Here the job is to transcribe the data verbatim while leaving each picture out.

> GIVEN RECORDS:
+ + +
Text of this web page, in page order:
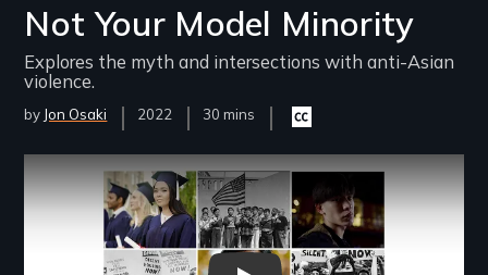
Not Your Model Minority
Explores the myth and intersections with anti-Asian
violence.
by Jon Osaki
Year
Released
2022
Film
30 mins
Closed
captioning
Remote video URL
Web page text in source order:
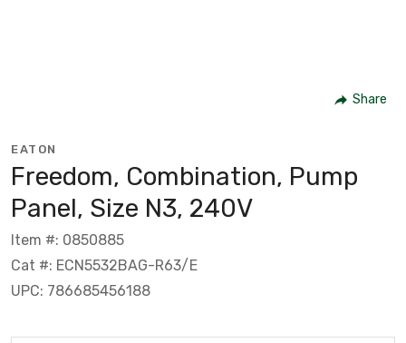
Share
EATON
Freedom, Combination, Pump
Panel, Size N3, 240V
Item #: 0850885
Cat #: ECN5532BAG-R63/E
UPC: 786685456188
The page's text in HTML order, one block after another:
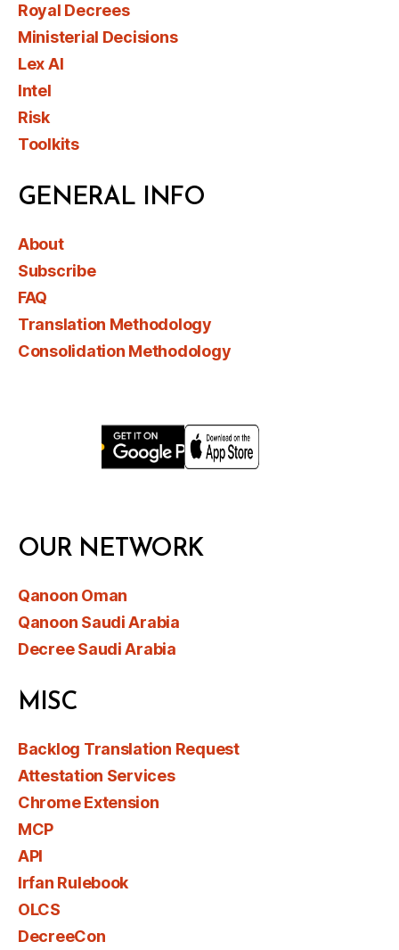
Royal Decrees
Ministerial Decisions
Lex AI
Intel
Risk
Toolkits
GENERAL INFO
About
Subscribe
FAQ
Translation Methodology
Consolidation Methodology
OUR NETWORK
Qanoon Oman
Qanoon Saudi Arabia
Decree Saudi Arabia
MISC
Backlog Translation Request
Attestation Services
Chrome Extension
MCP
API
Irfan Rulebook
OLCS
DecreeCon
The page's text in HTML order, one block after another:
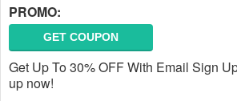
PROMO:
GET COUPON
Get Up To 30% OFF With Email Sign
up now!
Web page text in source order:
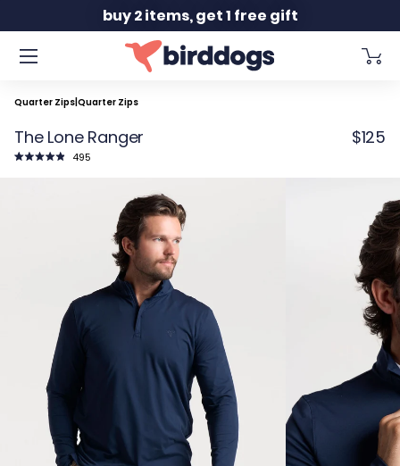
buy 2 items, get 1 free gift
Quarter Zips Quarter Zips
The Lone Ranger $125
Rated 495Click
to
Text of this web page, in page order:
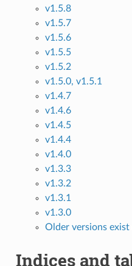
+ + +
> SOLUTION TO THE PROBLEM:
Text of this web page, in page order:
Not Your Model Minority
Explores the myth and intersections with anti-Asian
violence.
by Jon Osaki
Year
Released
2022
Film
30 mins
Closed
captioning
Remote video URL
Web page text in source order:
Share
EATON
Freedom, Combination, Pump
Panel, Size N3, 240V
Item #: 0850885
Cat #: ECN5532BAG-R63/E
UPC: 786685456188
The page's text in HTML order, one block after another:
Royal Decrees
Ministerial Decisions
Lex AI
Intel
Risk
Toolkits
GENERAL INFO
About
Subscribe
FAQ
Translation Methodology
Consolidation Methodology
OUR NETWORK
Qanoon Oman
Qanoon Saudi Arabia
Decree Saudi Arabia
MISC
Backlog Translation Request
Attestation Services
Chrome Extension
MCP
API
Irfan Rulebook
OLCS
DecreeCon
The page's text in HTML order, one block after another:
PROMO:
GET COUPON
Get Up To 30% OFF With Email Sign
up now!
Web page text in source order:
buy 2 items, get 1 free gift
Quarter Zips Quarter Zips
The Lone Ranger $125
Rated 495Click
to
Text of this web page, in page order:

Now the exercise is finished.